Further complicating matters are the remains of scaffolding erected six months before the disaster for a restoration project. Removing the scaffolding is expected to take four months of painstaking work, ensuring that falling pieces won’t further damage the building or injure workers. Only after is it removed can construction begin.
And although there was an international outpouring of €922 million (more than $1 billion) in promised donations in the immediate aftermath of the fire, much of that money has yet to materialize. Whether it will in the current worldwide economic climate is an open question.
The delay in work is also preventing investigators from definitively identifying the cause of the fire, reports Le Journal des Arts. Experts still haven’t been able to gain access to the area where the blaze is believed to have begin, and that area will not be accessible until the scaffolding comes down.

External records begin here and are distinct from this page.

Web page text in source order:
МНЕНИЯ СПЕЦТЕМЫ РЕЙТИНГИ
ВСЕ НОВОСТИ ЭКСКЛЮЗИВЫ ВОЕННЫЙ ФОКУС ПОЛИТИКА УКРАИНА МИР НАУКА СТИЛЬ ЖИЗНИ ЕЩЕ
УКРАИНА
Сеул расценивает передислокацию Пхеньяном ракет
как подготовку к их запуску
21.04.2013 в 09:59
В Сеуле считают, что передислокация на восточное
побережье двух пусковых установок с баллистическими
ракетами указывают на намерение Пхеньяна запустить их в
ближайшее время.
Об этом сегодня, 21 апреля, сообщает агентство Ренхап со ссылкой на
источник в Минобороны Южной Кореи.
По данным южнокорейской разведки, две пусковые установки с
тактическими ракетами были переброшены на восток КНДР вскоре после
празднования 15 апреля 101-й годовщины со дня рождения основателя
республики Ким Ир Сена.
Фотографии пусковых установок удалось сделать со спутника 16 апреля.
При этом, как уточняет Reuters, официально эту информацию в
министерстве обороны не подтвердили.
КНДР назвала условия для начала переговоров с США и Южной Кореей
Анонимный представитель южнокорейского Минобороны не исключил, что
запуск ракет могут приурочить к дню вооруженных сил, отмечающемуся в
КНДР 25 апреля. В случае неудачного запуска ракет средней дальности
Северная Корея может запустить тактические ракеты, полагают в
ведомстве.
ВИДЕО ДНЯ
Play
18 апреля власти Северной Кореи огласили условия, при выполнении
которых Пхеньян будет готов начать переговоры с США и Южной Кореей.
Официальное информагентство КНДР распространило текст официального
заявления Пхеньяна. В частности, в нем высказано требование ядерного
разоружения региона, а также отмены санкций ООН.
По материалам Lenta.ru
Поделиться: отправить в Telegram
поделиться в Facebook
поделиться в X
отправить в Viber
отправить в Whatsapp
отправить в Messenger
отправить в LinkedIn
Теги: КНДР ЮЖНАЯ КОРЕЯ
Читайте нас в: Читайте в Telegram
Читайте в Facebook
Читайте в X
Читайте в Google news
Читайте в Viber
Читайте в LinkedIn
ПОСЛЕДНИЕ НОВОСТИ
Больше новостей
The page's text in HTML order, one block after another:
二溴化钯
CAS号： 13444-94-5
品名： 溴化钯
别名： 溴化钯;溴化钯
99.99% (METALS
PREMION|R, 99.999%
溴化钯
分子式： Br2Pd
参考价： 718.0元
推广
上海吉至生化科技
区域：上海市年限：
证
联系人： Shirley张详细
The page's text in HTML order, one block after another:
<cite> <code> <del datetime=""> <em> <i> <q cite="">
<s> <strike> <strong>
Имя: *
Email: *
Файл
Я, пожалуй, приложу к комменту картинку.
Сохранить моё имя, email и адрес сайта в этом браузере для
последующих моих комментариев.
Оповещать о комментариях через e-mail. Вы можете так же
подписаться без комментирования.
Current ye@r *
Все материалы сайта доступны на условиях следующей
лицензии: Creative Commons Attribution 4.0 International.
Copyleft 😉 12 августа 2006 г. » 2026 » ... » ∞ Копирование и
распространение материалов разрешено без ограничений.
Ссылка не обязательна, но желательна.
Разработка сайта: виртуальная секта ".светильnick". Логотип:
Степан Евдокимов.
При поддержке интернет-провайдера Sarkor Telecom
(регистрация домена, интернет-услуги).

After a two-month investigation that included the testimony of 100 witnesses, the Paris public prosecutor’s office announced in June that the leading theory was that the sparks that ignited the fire must have come from either an electrical short circuit or an improperly extinguished cigarette.
But despite the long road ahead, there is reason for optimism.
“What matters isn’t the roof and vault so much as the sanctuary they protect. The heart of Notre Dame had been saved,” Aline Magnien, director of the Historical Monuments Research Laboratory, which is in charge of national monument conservation, told the magazine Science.
Another sign of hope came during Holy Week, when a group gathered at the cathedral to say mass for only the second time since the fire.